AVAILABLE DATA »

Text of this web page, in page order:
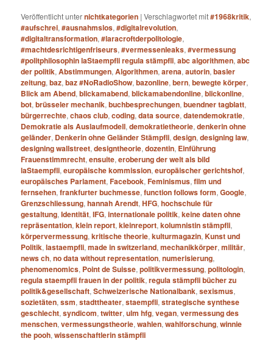
Veröffentlicht unternichtkategorien |Verschlagwortet mit#1968kritik,
#aufschrei,#ausnahmslos,#digitalrevolution,
#digitaltransformation,#laracroftderpolitologie,
#machtdesrichtigenfriseurs,#vermessenleaks,#vermessung
#politphilosophin laStaempfli regula stämpfli,abc algorithmen,abc
der politik,Abstimmungen,Algorithmen,arena,autorin,basler
zeitung,baz,baz #NoRadioShow,bazonline,bern,bewegte körper,
Blick am Abend,blickamabend,blickamabendonline,blickonline,
bot,brüsseler mechanik,buchbesprechungen,buendner tagblatt,
bürgerrechte,chaos club,coding,data source,datendemokratie,
Demokratie als Auslaufmodell,demokratietheorie,denkerin ohne
geländer, Denkerin ohne Geländer Stämpfli,design,designing law,
designing wallstreet,designtheorie,dozentin, Einführung
Frauenstimmrecht,ensuite,eroberung der welt als bild
laStaempfli,europäische kommission,europäischer gerichtshof,
europäisches Parlament,Facebook,Feminismus,film und
fernsehen,frankfurter buchmesse,function follows form,Google,
Grenzschliessung,hannah Arendt,HFG,hochschule für
gestaltung,Identität,IFG,internationale politik,keine daten ohne
repräsentation,klein report,kleinreport,kolumnistin stämpfli,
körpervermessung,kritische theorie,kulturmagazin,Kunst und
Politik,lastaempfli,made in switzerland,mechanikkörper,militär,
news ch,no data without representation,numerisierung,
phenomenomics, Point de Suisse,politikvermessung,politologin,
regula staempfli frauen in der politik,regula stämpfli bücher zu
politik&gesellschaft,Schweizerische Nationalbank,sexismus,
sozietäten,ssm,stadttheater,staempfli,strategische synthese
geschlecht,syndicom,twitter,ulm hfg,vegan,vermessung des
menschen,vermessungstheorie,wahlen,wahlforschung,winnie
the pooh,wissenschaftlerin stämpfli

EXERCISE DESCRIPTION » Starting at the line that contains "fernsehen,frankfurter buchmesse,function follows", print every line through the end of the listing, word for word. Leave out all the rest.

SOLUTION TO THIS PROBLEM »
fernsehen,frankfurter buchmesse,function follows form,Google,
Grenzschliessung,hannah Arendt,HFG,hochschule für
gestaltung,Identität,IFG,internationale politik,keine daten ohne
repräsentation,klein report,kleinreport,kolumnistin stämpfli,
körpervermessung,kritische theorie,kulturmagazin,Kunst und
Politik,lastaempfli,made in switzerland,mechanikkörper,militär,
news ch,no data without representation,numerisierung,
phenomenomics, Point de Suisse,politikvermessung,politologin,
regula staempfli frauen in der politik,regula stämpfli bücher zu
politik&gesellschaft,Schweizerische Nationalbank,sexismus,
sozietäten,ssm,stadttheater,staempfli,strategische synthese
geschlecht,syndicom,twitter,ulm hfg,vegan,vermessung des
menschen,vermessungstheorie,wahlen,wahlforschung,winnie
the pooh,wissenschaftlerin stämpfli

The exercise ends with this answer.